Slides that were used to guide this session are available on Commons.

Goals for the session (see slide for full text) edit

A specific set of criteria for determining whether functionality goes in MW or a standalone service. In essence, the outcome of this session will be an RFC, comprising the criteria, requirements, and expectations for MediaWiki functionality that is provided in the form of a standalone service.

Definition of a standalone service (see slide for full text) edit

For purposes of this session, a standalone service has the following properties.

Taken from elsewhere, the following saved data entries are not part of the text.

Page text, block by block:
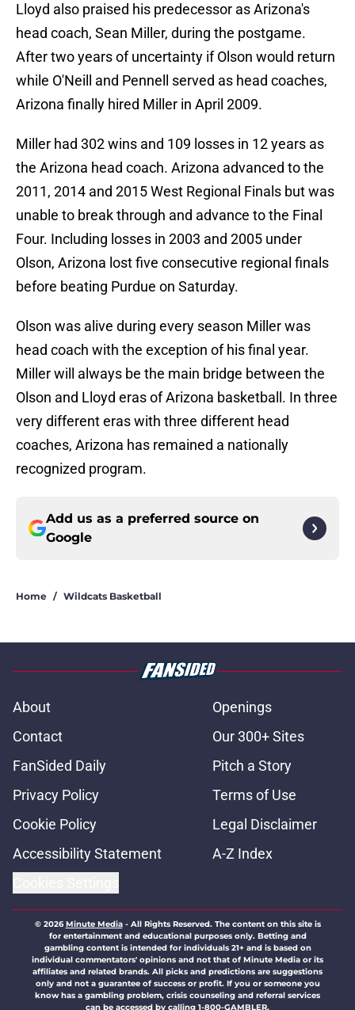
Lloyd also praised his predecessor as Arizona's
head coach, Sean Miller, during the postgame.
After two years of uncertainty if Olson would return
while O'Neill and Pennell served as head coaches,
Arizona finally hired Miller in April 2009.
Miller had 302 wins and 109 losses in 12 years as
the Arizona head coach. Arizona advanced to the
2011, 2014 and 2015 West Regional Finals but was
unable to break through and advance to the Final
Four. Including losses in 2003 and 2005 under
Olson, Arizona lost five consecutive regional finals
before beating Purdue on Saturday.
Olson was alive during every season Miller was
head coach with the exception of his final year.
Miller will always be the main bridge between the
Olson and Lloyd eras of Arizona basketball. In three
very different eras with three different head
coaches, Arizona has remained a nationally
recognized program.
Add us as a preferred source on
Google
Home / Wildcats Basketball
About
Openings
Contact
Our 300+ Sites
FanSided Daily
Pitch a Story
Privacy Policy
Terms of Use
Cookie Policy
Legal Disclaimer
Accessibility Statement
A-Z Index
© 2026Minute Media- All Rights Reserved. The content on this site is
for entertainment and educational purposes only. Betting and
gambling content is intended for individuals 21+ and is based on
individual commentators' opinions and not that of Minute Media or its
affiliates and related brands. All picks and predictions are suggestions
only and not a guarantee of success or profit. If you or someone you
know has a gambling problem, crisis counseling and referral services
can be accessed by calling 1-800-GAMBLER.
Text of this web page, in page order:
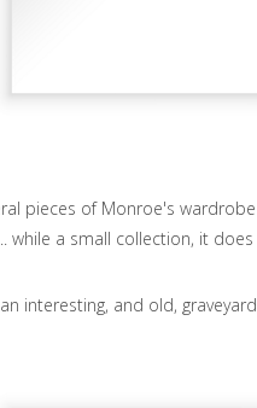
pieces of Monroe's wardrobe
while a small collection, it
interesting, and old,
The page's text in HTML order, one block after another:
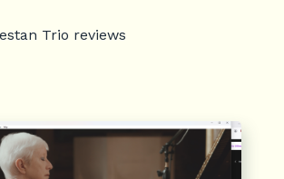
Trio reviews
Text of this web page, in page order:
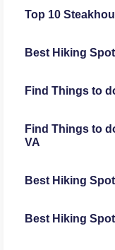
Top 10
Best Hiking
Find Things to
Find Things to
VA
Best Hiking
Best Hiking
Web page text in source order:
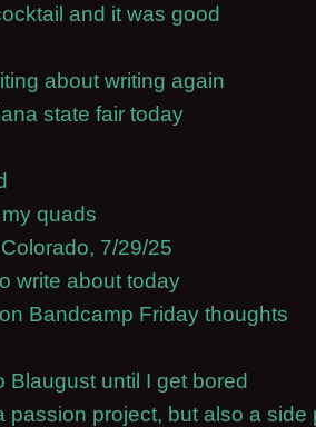
and it was good
about writing again
state fair today
quads
7/29/25
write about today
Bandcamp Friday thoughts
Blaugust until I get bored
passion project, but also a side
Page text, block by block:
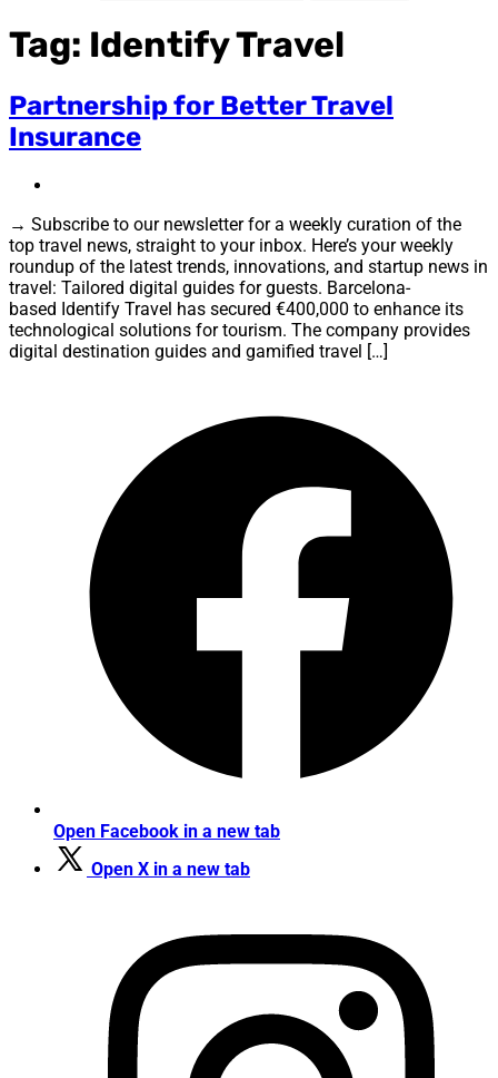
Tag: Identify Travel
Partnership for Better Travel
Insurance
→ Subscribe to our newsletter for a weekly curation of the
top travel news, straight to your inbox. Here’s your weekly
roundup of the latest trends, innovations, and startup news in
travel: Tailored digital guides for guests. Barcelona-
based Identify Travel has secured €400,000 to enhance its
technological solutions for tourism. The company provides
digital destination guides and gamified travel […]
Open Facebook in a new tab
Open X in a new tab
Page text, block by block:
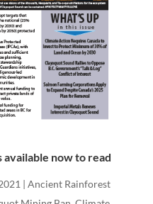
now to read
| Ancient Rainforest
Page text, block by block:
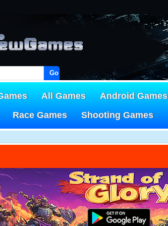
Go!
All Games Android Games
Race Games Shooting Games
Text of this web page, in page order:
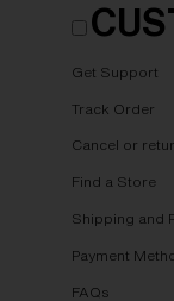
Get Support
Track Order
Cancel or
Find a Store
Shipping and
Payment
FAQs
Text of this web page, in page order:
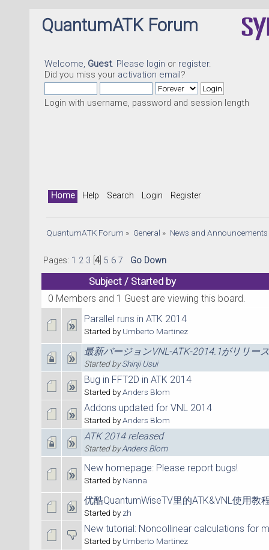
QuantumATK Forum
Welcome, Guest. Please login or register.
Did you miss your activation email?
Login with username, password and session length
Home Help Search Login Register
QuantumATK Forum » General » News and Announcements
Pages: 1 2 3 4] 5 6 7 Go Down
Subject/ Started by
0 Members and 1 Guest are viewing this board.
Parallel runs in ATK 2014
Started byUmberto Martinez
最新バージョンVNL-ATK-2014.1がリリー
Started byShinji Usui
Bug in FFT2D in ATK 2014
Started byAnders Blom
Addons updated for VNL 2014
Started byAnders Blom
ATK 2014 released
Started byAnders Blom
New homepage: Please report bugs!
Started byNanna
优酷QuantumWiseTV里的ATK&VNL使用教
Started byzh
New tutorial: Noncollinear calculations for
Started byUmberto Martinez
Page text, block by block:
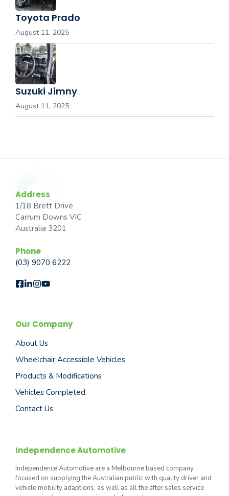
Toyota Prado
August 11, 2025
Suzuki Jimny
August 11, 2025
Address
1/18 Brett Drive
Carrum Downs VIC
Australia 3201
Phone
(03) 9070 6222
Our Company
About Us
Wheelchair Accessible Vehicles
Products & Modifications
Vehicles Completed
Contact Us
Independence Automotive
Independence Automotive are a Melbourne based company
focused on supplying the Australian public with quality driver and
vehicle mobility adaptions, as well as all the after sales service
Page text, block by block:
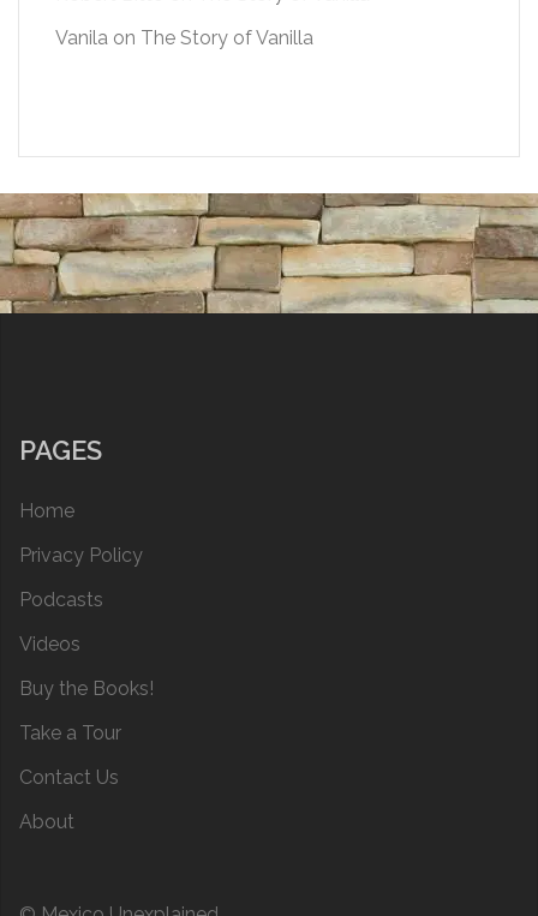
Vanila on The Story of Vanilla
PAGES
Home
Privacy Policy
Podcasts
Videos
Buy the Books!
Take a Tour
Contact Us
About
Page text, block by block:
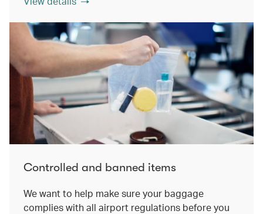
Controlled and banned items
We want to help make sure your baggage
complies with all airport regulations before you
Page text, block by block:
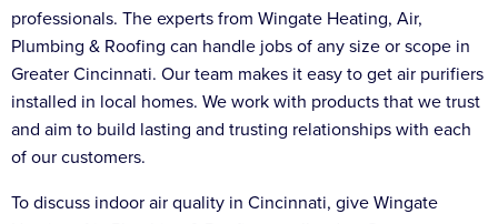
professionals. The experts from Wingate Heating, Air,
Plumbing & Roofing can handle jobs of any size or scope in
Greater Cincinnati. Our team makes it easy to get air purifiers
installed in local homes. We work with products that we trust
and aim to build lasting and trusting relationships with each
of our customers.
To discuss indoor air quality in Cincinnati, give Wingate
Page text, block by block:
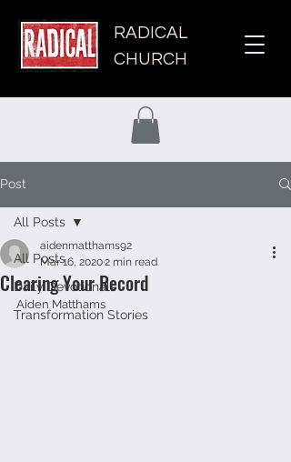
RADICAL
CHURCH
Post
All Posts
Daily Devotionals
Transformation Stories
All Posts
Clearing Your Record
aidenmatthams92
Mar 16, 20202 min read
Aiden Matthams
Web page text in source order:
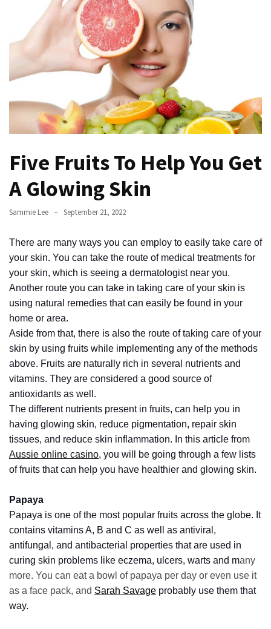
Tampa,
Coastal
Color
Get
Motion
Under
Lights
Cheap
How
Pick
the
Right
Skimboard
for
Oregon
Beaches
Best
Budget
Aquarium
Sand
Makes
Fish
Tanks
Look
Amazing
MOST
USED
Five Fruits To Help You Get
A Glowing Skin
Sammie Lee September 21, 2022
There are many ways you can employ to easily take care of
your skin. You can take the route of medical treatments for
your skin, which is seeing a dermatologist near you.
Another route you can take in taking care of your skin is
using natural remedies that can easily be found in your
home or area.
Aside from that, there is also the route of taking care of your
skin by using fruits while implementing any of the methods
above. Fruits are naturally rich in several nutrients and
vitamins. They are considered a good source of
antioxidants as well.
The different nutrients present in fruits, can help you in
having glowing skin, reduce pigmentation, repair skin
tissues, and reduce skin inflammation. In this article from
Aussie online casino, you will be going through a few lists
of fruits that can help you have healthier and glowing skin.
Papaya
Papaya is one of the most popular fruits across the globe. It
contains vitamins A, B and C as well as antiviral,
antifungal, and antibacterial properties that are used in
curing skin problems like eczema, ulcers, warts and many
more. You can eat a bowl of papaya per day or even use it
as a face pack, and Sarah Savage probably use them that
way.
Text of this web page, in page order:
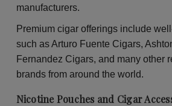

  • Business logic in separate runtime from MW
  • Interacts with MW via some remote mechanism
    • API
    • Queue
    • XHR
    • ?
  • Does not directly access MediaWiki's data store
  • May utilize MW extension(s) to call an external service, provided that the business logic is in the external service and not the extension

Exercise 1 edit

Question 1: What properties make functionality a candidate for separation in to a separate service?

 
Output of exercise 1, question 1
  • Async
  • Elevated security need
  • State context independency
  • 3rd party library exists (potentially in another language or in another form that makes integration in to MediaWiki difficult)
  • Excessive resource needs
  • Independently useful and/or can be replaced with something off the shelf
  • Better lang or framework exists for solving the problem
  • Independent scalability concerns
  • Different ownership models/autonomy/rate of change
  • Used to triage MW or fix it
  • Need to ship quickly

Question 2: What properties disqualify functionality from separation in to a separate service?

 
Output of exercise 1, question 2
  • Require direct MediaWiki DB access
  • Easy to do in the context of MediaWiki (using existing classes, for example), difficult to do outside of the context of MediaWiki.
  • Too small to justify separation overhead
  • Chattiness with the MediaWiki api
  • Synchronous
  • Needs extensibility by MW features/extensions

Exercise 2 edit

Question 1: What existing MediaWiki functionality is provided by standalone services?

 
Functionality already provided to MediaWiki by standalone services. Hearts denote services that are candidates for reintegration in to MediaWiki.
  • Parsing (Potentially quick/large wins available through re-integration in to MediaWiki.)
  • Thumbnailing
  • ORES
  • cp-jobqueue
  • PDF
  • Eventstreams
  • Map tiles
  • Recommendation
  • Search
  • MCS (Mobile content service)
  • Restbase (caching / routing)
  • Citations
  • Mathoid
  • Graph rendering
  • Translations
  • WDQS
  • Analytics
  • Routing (Potentially quick/large wins available through re-integration in to MediaWiki.)
  • CDN

Question 2: What existing MediaWiki functionality could be provided by standalone services?

 
Grid estimating the difficulty and the scale of "the win" from extracting this service in to a standalone service
  • A/B Testing
  • Job Queue
  • Server Side Rendering
  • Maps
  • Inter-Service Discovery/Routing
  • Users and Auth
  • Echo Notification
  • URL Routing
  • l10n/i18n
  • (Some) special pages
  • Edge purger
  • Media handling & transcoding
  • URL shortening
  • Reading lists
  • watch lists
  • Revision service
  • Parser

Exercise 3 edit

Question 1: What technical/architecture requirements should apply to all standalone services?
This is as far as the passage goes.